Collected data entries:
----------
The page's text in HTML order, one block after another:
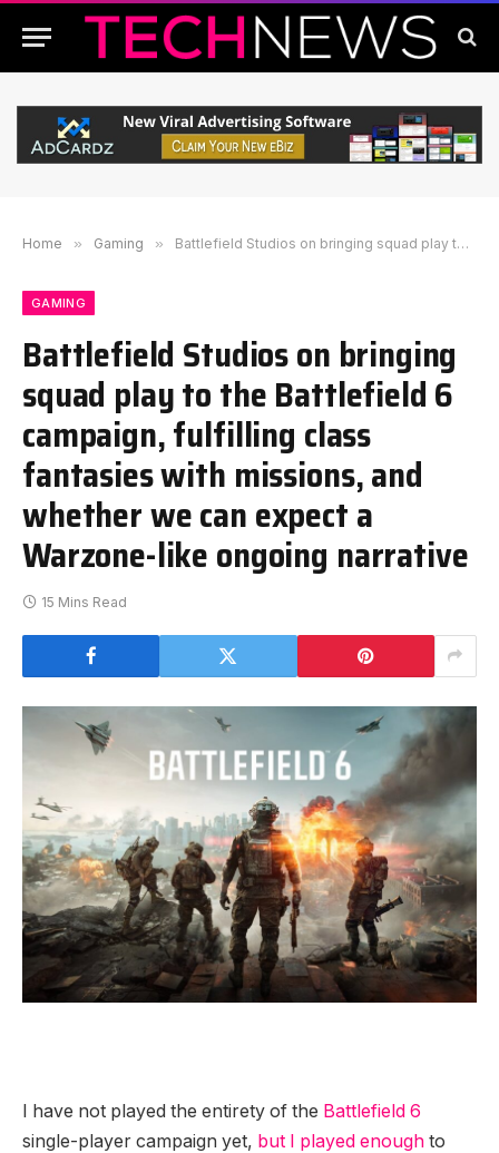
Home » Gaming » Battlefield Studios on bringing squad play to the Battlefield 6 campaign, fulfilling class fantasies with missions, and whether we can expect a Warzone-like ongoing narrative
GAMING
Battlefield Studios on bringing
squad play to the Battlefield 6
campaign, fulfilling class
fantasies with missions, and
whether we can expect a
Warzone-like ongoing narrative
15 Mins Read
I have not played the entirety of the Battlefield 6
single-player campaign yet, but I played enough to
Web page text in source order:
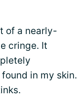
of a nearly-
cringe. It
in my skin.
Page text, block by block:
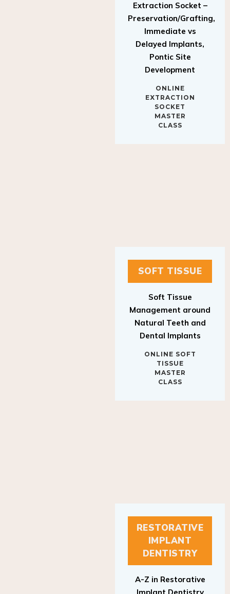
Extraction Socket –
Preservation/Grafting,
Immediate vs
Delayed Implants,
Pontic Site
Development
ONLINE
EXTRACTION
SOCKET
MASTER
CLASS
SOFT TISSUE
Soft Tissue
Management around
Natural Teeth and
Dental Implants
ONLINE SOFT
TISSUE
MASTER
CLASS
RESTORATIVE
IMPLANT
DENTISTRY
A-Z in Restorative
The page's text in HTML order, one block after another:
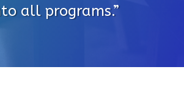
all programs.”
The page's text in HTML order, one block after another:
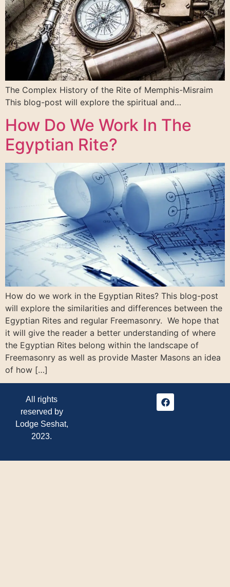
The Complex History of the Rite of Memphis-Misraim
This blog-post will explore the spiritual and…
How Do We Work In The
Egyptian Rite?
How do we work in the Egyptian Rites? This blog-post
will explore the similarities and differences between the
Egyptian Rites and regular Freemasonry. We hope that
it will give the reader a better understanding of where
the Egyptian Rites belong within the landscape of
Freemasonry as well as provide Master Masons an idea
of how […]
All rights
reserved by
Lodge Seshat,
2023.
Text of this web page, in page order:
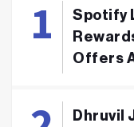
Spotify
Offers
Dhruvil
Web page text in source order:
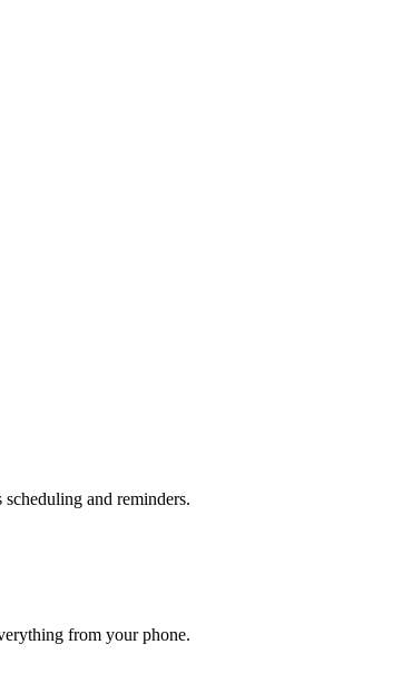
and reminders.
from your phone.
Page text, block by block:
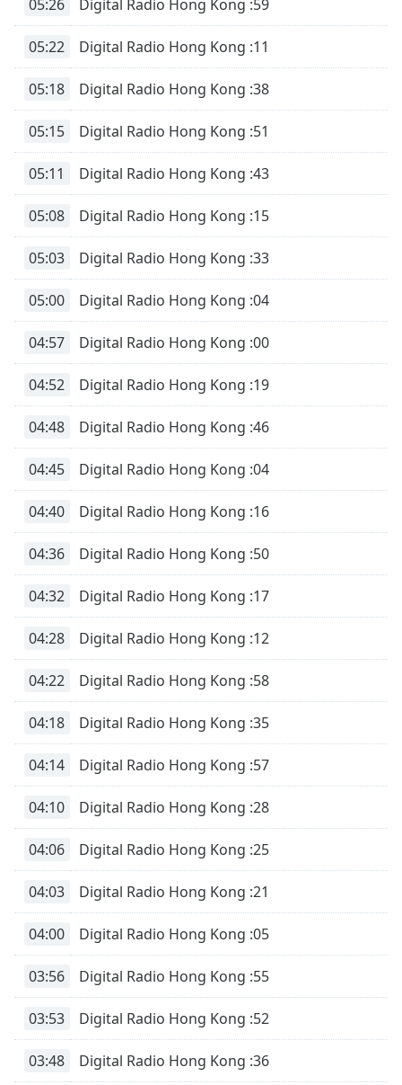
05:26 Digital Radio Hong Kong :59
05:22 Digital Radio Hong Kong :11
05:18 Digital Radio Hong Kong :38
05:15 Digital Radio Hong Kong :51
05:11 Digital Radio Hong Kong :43
05:08 Digital Radio Hong Kong :15
05:03 Digital Radio Hong Kong :33
05:00 Digital Radio Hong Kong :04
04:57 Digital Radio Hong Kong :00
04:52 Digital Radio Hong Kong :19
04:48 Digital Radio Hong Kong :46
04:45 Digital Radio Hong Kong :04
04:40 Digital Radio Hong Kong :16
04:36 Digital Radio Hong Kong :50
04:32 Digital Radio Hong Kong :17
04:28 Digital Radio Hong Kong :12
04:22 Digital Radio Hong Kong :58
04:18 Digital Radio Hong Kong :35
04:14 Digital Radio Hong Kong :57
04:10 Digital Radio Hong Kong :28
04:06 Digital Radio Hong Kong :25
04:03 Digital Radio Hong Kong :21
04:00 Digital Radio Hong Kong :05
03:56 Digital Radio Hong Kong :55
03:53 Digital Radio Hong Kong :52
03:48 Digital Radio Hong Kong :36
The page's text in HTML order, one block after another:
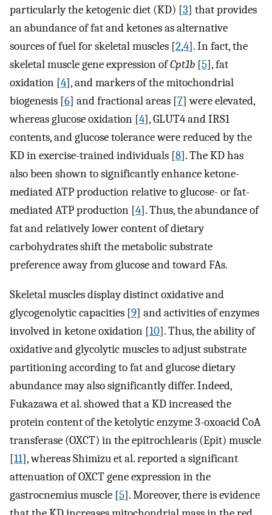
particularly the ketogenic diet (KD) [3] that provides
an abundance of fat and ketones as alternative
sources of fuel for skeletal muscles [2,4]. In fact, the
skeletal muscle gene expression ofCpt1b [5], fat
oxidation [4], and markers of the mitochondrial
biogenesis [6] and fractional areas [7] were elevated,
whereas glucose oxidation [4], GLUT4 and IRS1
contents, and glucose tolerance were reduced by the
KD in exercise-trained individuals [8]. The KD has
also been shown to significantly enhance ketone-
mediated ATP production relative to glucose- or fat-
mediated ATP production [4]. Thus, the abundance of
fat and relatively lower content of dietary
carbohydrates shift the metabolic substrate
preference away from glucose and toward FAs.
Skeletal muscles display distinct oxidative and
glycogenolytic capacities [9] and activities of enzymes
involved in ketone oxidation [10]. Thus, the ability of
oxidative and glycolytic muscles to adjust substrate
partitioning according to fat and glucose dietary
abundance may also significantly differ. Indeed,
Fukazawa et al. showed that a KD increased the
protein content of the ketolytic enzyme 3-oxoacid CoA
transferase (OXCT) in the epitrochlearis (Epit) muscle
[11], whereas Shimizu et al. reported a significant
attenuation of OXCT gene expression in the
gastrocnemius muscle [5]. Moreover, there is evidence
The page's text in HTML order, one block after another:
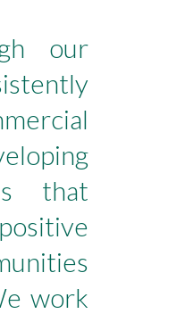
our
that
work
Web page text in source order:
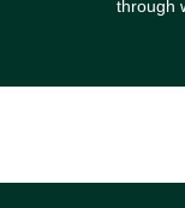
through
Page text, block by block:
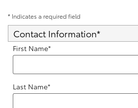
* Indicates a required field
Contact Information*
First Name*
Last Name*
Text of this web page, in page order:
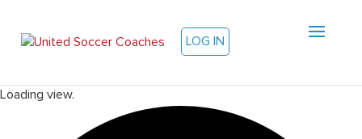
LOG IN
Loading view.
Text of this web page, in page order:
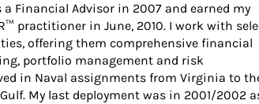
Financial Advisor in 2007 and earned my
practitioner in June, 2010. I work with
offering them comprehensive financial
portfolio management and risk
in Naval assignments from Virginia to
My last deployment was in 2001/2002
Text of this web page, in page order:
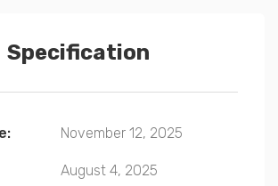
Specification
November 12, 2025
August 4, 2025
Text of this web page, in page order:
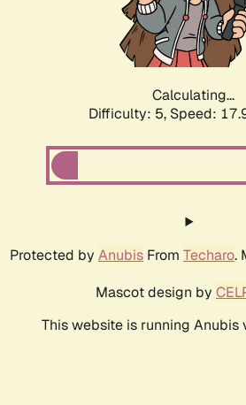
Calculating...
Difficulty: 5, Speed:
Protected by Anubis From Techaro.
Mascot design by
This website is running Anubis
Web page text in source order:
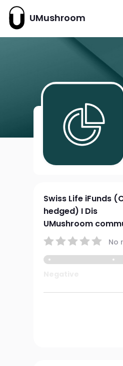
UMushroom
Swiss Life iFunds
hedged) I Dis
UMushroom
No
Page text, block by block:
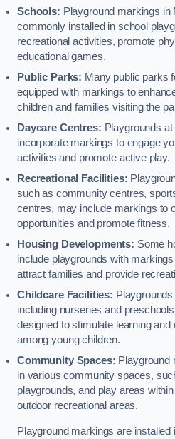
Schools: Playground markings in
commonly installed in school
recreational activities, promote
educational games.
Public Parks: Many public parks
equipped with markings to
children and families visiting the
Daycare Centres: Playgrounds
incorporate markings to engage
activities and promote active play.
Recreational Facilities:
such as community centres,
centres, may include markings to
opportunities and promote fitness.
Housing Developments: Some
include playgrounds with
attract families and provide
Childcare Facilities:
including nurseries and
designed to stimulate learning
among young children.
Community Spaces: Playground
in various community spaces,
playgrounds, and play areas
outdoor recreational areas.
Playground markings are
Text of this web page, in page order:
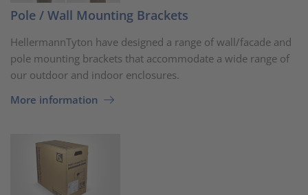
Pole / Wall Mounting Brackets
HellermannTyton have designed a range of wall/facade and
pole mounting brackets that accommodate a wide range of
our outdoor and indoor enclosures.
More information
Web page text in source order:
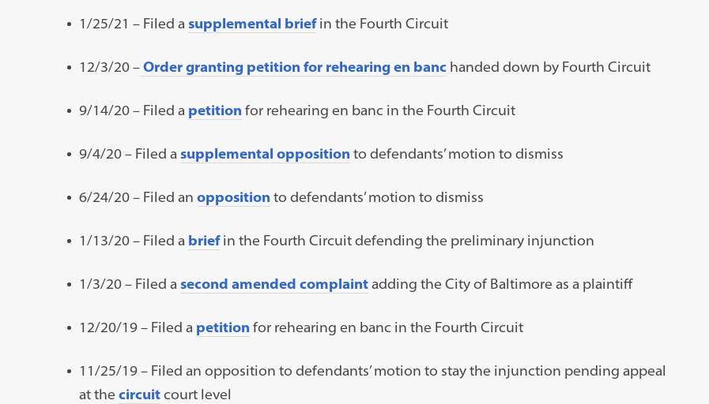
1/25/21 – Filed asupplemental briefin the Fourth Circuit
12/3/20 –Order granting petition for rehearing en banchanded down by Fourth Circuit
9/14/20 – Filed a petitionfor rehearing en banc in the Fourth Circuit
9/4/20 – Filed asupplemental oppositionto defendants’ motion to dismiss
6/24/20 – Filed an oppositionto defendants’ motion to dismiss
1/13/20 – Filed a briefin the Fourth Circuit defending the preliminary injunction
1/3/20 – Filed asecond amended complaintadding the City of Baltimore as a plaintiff
12/20/19 – Filed a petitionfor rehearing en banc in the Fourth Circuit
11/25/19 – Filed an opposition to defendants’ motion to stay the injunction pending appeal
at the circuitcourt level
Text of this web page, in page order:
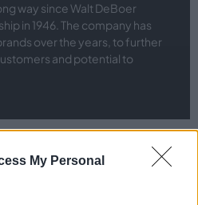
My Personal
way since Walt DeBoer
in 1946. The company has
over the years, to further
and potential to
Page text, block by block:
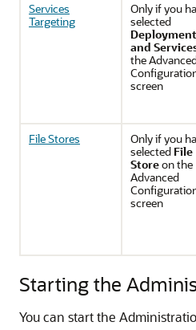
Services
Targeting
Only if you
selected
and
the
screen
File Stores
Only if you
selected File
Storeon the
Advanced
screen
Starting the
You can start the
----------
A single number is needed: the count of lines in the records that contain "narrative".

Reply: 2